- Problem statement
Among the lines below, list those containing the string "just".

- Data for analysis
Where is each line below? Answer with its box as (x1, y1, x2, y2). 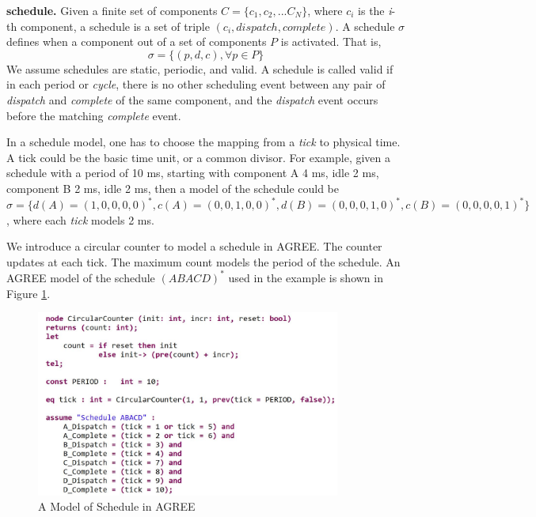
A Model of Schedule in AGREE (38, 498, 196, 515)
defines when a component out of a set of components (6, 33, 267, 50)
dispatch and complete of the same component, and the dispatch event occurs (6, 91, 378, 108)
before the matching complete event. (6, 107, 181, 123)
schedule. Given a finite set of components (6, 2, 218, 18)
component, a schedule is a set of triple (20, 17, 210, 34)
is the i (358, 2, 392, 18)
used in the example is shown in (228, 269, 383, 285)
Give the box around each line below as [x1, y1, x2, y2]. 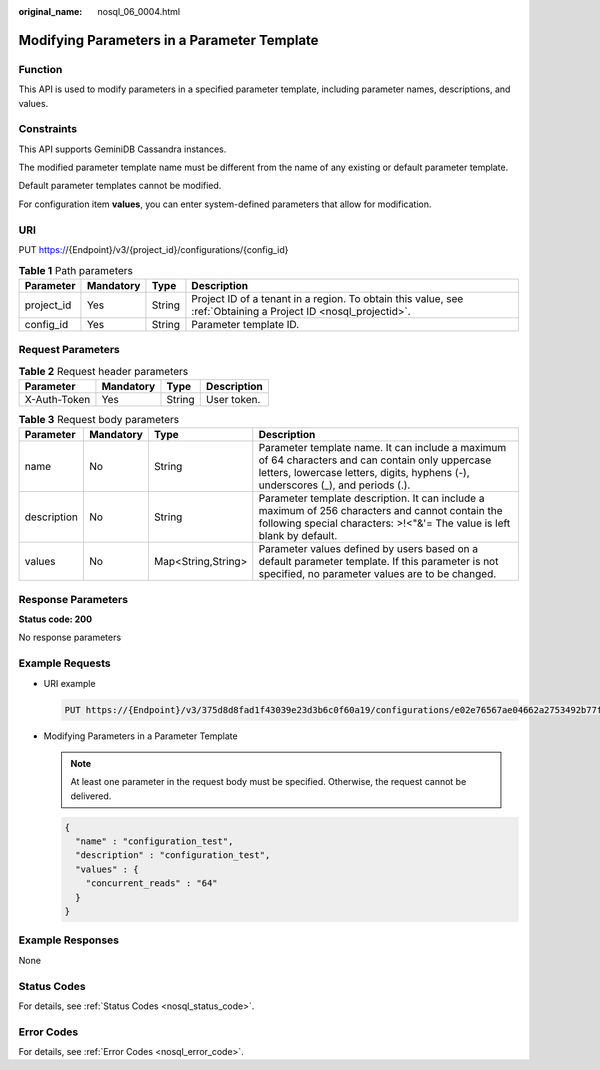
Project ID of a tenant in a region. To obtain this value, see [191, 291, 464, 305]
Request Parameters [18, 343, 120, 357]
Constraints [18, 122, 78, 136]
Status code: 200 [18, 613, 93, 625]
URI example [43, 677, 96, 689]
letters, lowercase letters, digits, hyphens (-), [258, 466, 470, 480]
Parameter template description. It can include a [258, 491, 485, 505]
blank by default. [258, 529, 338, 543]
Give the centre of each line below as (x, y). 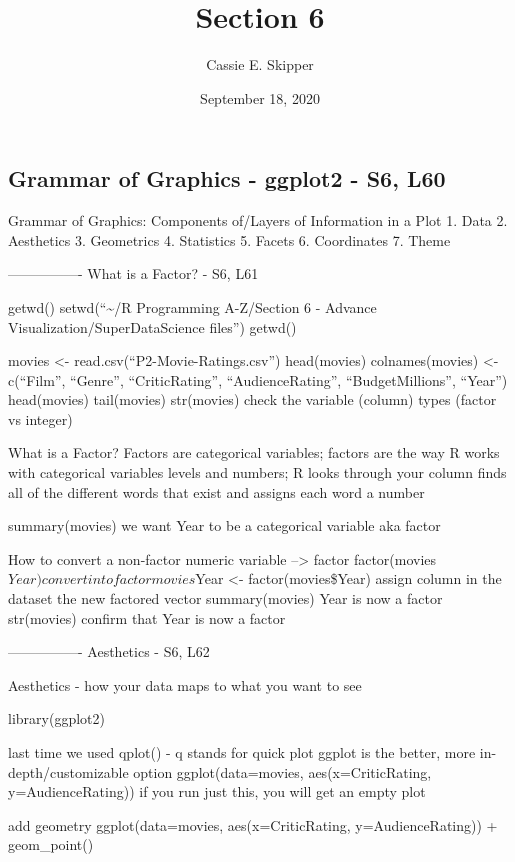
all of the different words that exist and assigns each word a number (216, 491)
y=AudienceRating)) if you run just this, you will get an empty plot (217, 791)
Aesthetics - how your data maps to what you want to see (185, 684)
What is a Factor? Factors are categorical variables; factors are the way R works (254, 452)
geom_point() (51, 844)
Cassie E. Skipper (260, 64)
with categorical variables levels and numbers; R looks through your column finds (257, 472)
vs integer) (40, 418)
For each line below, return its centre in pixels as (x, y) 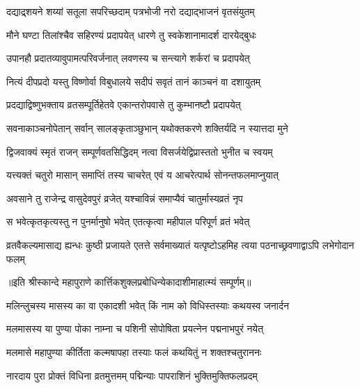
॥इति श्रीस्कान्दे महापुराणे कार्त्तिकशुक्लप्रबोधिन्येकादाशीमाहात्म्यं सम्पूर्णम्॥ (129, 282)
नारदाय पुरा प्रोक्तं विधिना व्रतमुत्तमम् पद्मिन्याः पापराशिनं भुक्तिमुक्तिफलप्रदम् (132, 375)
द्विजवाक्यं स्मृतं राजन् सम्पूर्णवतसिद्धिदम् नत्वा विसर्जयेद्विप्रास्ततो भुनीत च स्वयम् (140, 151)
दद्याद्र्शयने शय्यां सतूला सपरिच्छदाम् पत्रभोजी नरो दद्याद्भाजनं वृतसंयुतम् (131, 11)
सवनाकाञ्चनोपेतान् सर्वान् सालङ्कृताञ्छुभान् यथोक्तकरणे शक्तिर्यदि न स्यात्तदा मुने (147, 128)
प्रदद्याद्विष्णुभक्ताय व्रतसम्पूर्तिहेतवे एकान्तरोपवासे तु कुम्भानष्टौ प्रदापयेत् (124, 105)
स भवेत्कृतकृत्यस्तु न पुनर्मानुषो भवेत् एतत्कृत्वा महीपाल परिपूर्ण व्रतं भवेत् (128, 221)
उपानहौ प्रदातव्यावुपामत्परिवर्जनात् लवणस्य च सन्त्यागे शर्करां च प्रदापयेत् (128, 58)
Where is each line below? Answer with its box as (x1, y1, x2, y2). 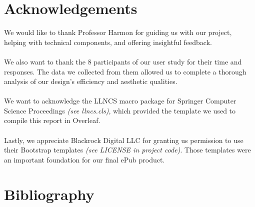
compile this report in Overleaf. (4, 115, 100, 125)
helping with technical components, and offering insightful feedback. (4, 36, 212, 47)
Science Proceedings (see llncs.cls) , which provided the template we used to (4, 105, 236, 115)
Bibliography (4, 183, 94, 204)
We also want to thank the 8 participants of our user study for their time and (4, 56, 242, 66)
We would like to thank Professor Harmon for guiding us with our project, (4, 27, 232, 37)
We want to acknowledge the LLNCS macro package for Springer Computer (4, 95, 236, 106)
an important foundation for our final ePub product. (4, 154, 165, 164)
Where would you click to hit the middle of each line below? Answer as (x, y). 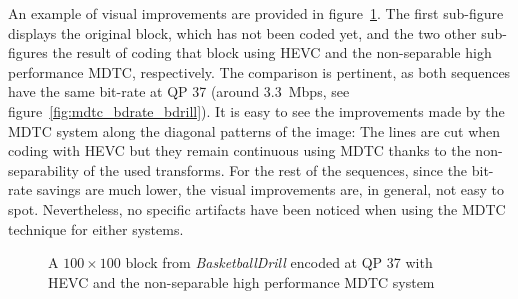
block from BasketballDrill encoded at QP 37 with (279, 262)
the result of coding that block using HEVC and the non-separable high (272, 52)
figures (28, 52)
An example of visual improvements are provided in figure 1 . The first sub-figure (256, 13)
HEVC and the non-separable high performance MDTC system (241, 281)
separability (43, 169)
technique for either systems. (96, 228)
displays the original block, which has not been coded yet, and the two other (242, 32)
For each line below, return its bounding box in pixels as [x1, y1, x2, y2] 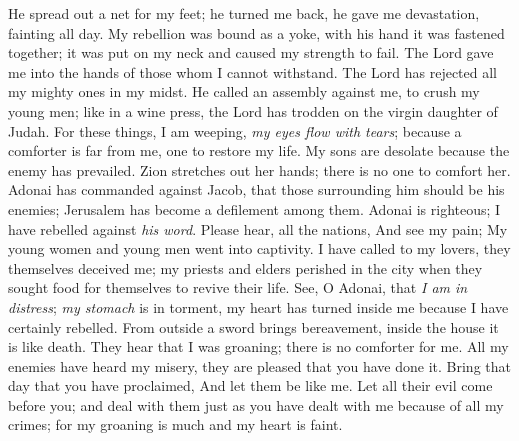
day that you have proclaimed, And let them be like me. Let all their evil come [8, 375, 493, 396]
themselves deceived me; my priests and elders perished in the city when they [8, 257, 483, 278]
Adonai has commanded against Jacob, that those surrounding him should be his [8, 179, 505, 200]
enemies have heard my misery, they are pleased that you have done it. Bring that [8, 355, 511, 376]
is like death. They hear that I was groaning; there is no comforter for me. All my [8, 336, 509, 357]
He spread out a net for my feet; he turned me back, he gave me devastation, [8, 3, 480, 23]
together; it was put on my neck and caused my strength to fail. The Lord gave [8, 42, 494, 63]
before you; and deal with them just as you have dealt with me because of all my [8, 394, 504, 415]
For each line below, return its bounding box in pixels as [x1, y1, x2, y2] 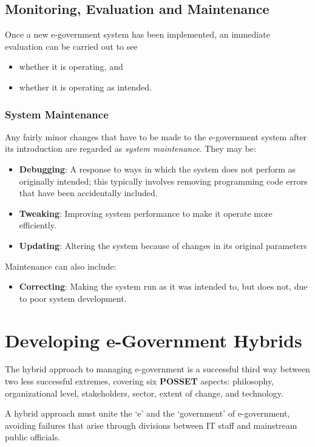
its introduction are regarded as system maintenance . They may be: [5, 142, 256, 155]
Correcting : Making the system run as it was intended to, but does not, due [19, 280, 308, 293]
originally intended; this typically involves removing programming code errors [19, 174, 308, 187]
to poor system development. [19, 292, 127, 304]
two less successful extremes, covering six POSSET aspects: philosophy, [5, 375, 274, 387]
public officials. [5, 431, 61, 443]
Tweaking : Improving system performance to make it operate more [19, 206, 273, 219]
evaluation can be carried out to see [5, 39, 138, 52]
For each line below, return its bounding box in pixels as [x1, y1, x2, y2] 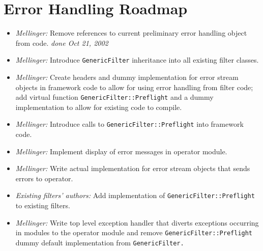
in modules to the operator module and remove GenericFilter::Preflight [15, 227, 253, 238]
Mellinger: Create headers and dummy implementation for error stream [15, 71, 239, 82]
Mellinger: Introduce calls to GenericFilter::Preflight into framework [15, 119, 244, 129]
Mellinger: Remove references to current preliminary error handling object [15, 27, 247, 38]
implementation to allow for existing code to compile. [15, 101, 182, 112]
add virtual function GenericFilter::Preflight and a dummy [15, 92, 214, 102]
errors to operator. [15, 173, 73, 183]
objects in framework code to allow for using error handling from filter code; [15, 81, 253, 92]
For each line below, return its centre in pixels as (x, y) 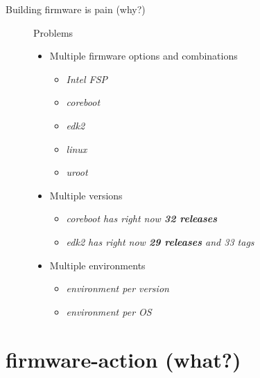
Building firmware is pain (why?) (76, 9)
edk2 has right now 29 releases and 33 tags (160, 241)
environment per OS (109, 311)
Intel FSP (87, 79)
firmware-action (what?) (123, 359)
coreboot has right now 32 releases (142, 218)
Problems (53, 32)
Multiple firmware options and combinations (144, 56)
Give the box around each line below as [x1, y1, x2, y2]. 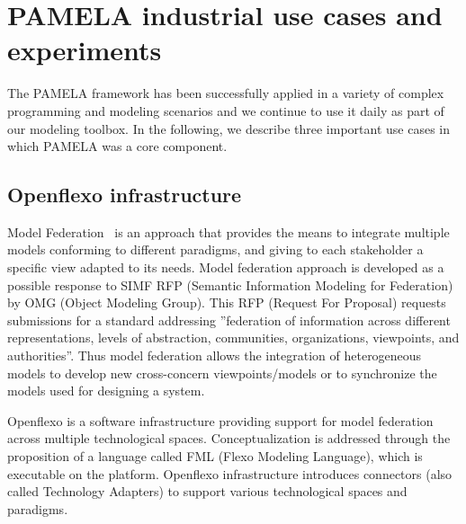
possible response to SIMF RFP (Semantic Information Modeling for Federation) [7, 275, 453, 294]
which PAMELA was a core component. [7, 137, 228, 155]
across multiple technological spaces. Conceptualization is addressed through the [7, 429, 451, 448]
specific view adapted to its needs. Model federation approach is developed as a [7, 258, 444, 277]
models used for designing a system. [7, 381, 205, 400]
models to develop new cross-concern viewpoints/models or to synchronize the [7, 363, 437, 382]
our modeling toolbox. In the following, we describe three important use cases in [7, 119, 451, 138]
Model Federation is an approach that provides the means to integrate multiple [7, 222, 450, 241]
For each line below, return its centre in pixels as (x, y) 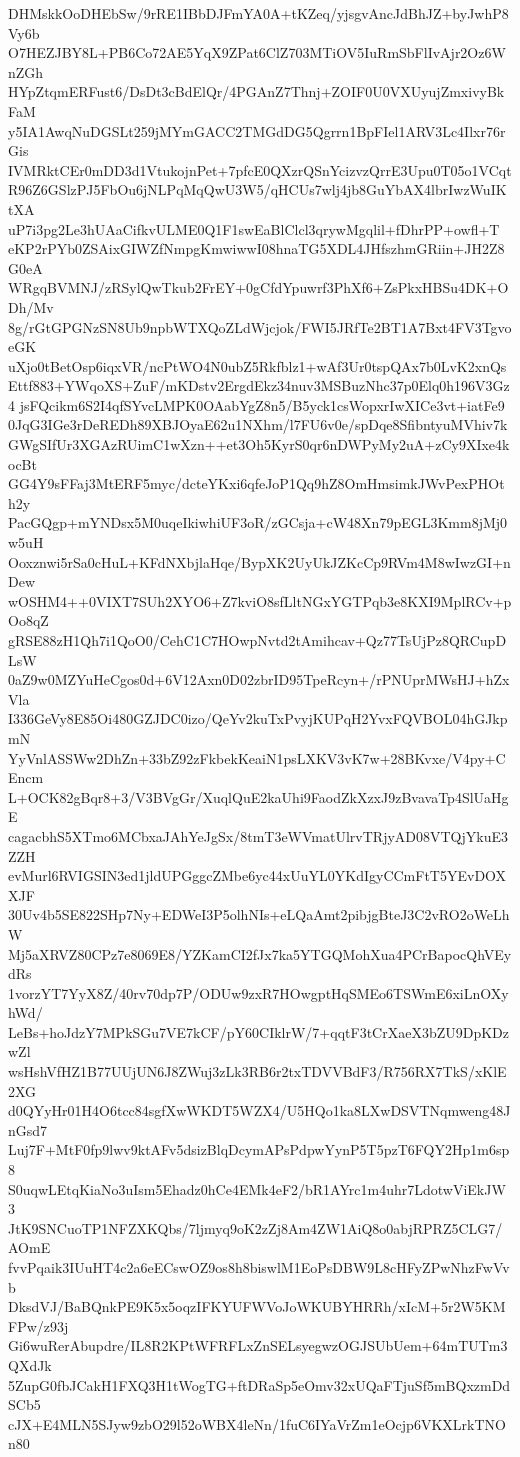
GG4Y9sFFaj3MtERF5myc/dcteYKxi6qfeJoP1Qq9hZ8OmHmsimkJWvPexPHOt (256, 483)
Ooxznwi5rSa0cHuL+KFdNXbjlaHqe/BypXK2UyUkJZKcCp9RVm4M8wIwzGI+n (259, 561)
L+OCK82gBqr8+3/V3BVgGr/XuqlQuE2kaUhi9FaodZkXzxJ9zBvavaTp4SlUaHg (258, 796)
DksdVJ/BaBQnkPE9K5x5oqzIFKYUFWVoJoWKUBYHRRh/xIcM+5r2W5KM (257, 1306)
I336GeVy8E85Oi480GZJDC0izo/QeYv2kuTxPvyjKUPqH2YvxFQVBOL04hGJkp (258, 718)
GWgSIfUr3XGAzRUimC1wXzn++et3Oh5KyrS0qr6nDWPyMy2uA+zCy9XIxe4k (259, 444)
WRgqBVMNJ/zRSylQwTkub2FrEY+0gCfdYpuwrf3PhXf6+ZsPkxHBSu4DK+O (258, 287)
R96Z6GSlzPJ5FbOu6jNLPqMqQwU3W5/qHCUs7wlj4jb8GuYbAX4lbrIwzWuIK (257, 189)

- Response area
y=AudienceRating)) if you run just this, you will get an empty plot (217, 791)
before you; and deal with them just as you have dealt with me because of all my [8, 394, 504, 415]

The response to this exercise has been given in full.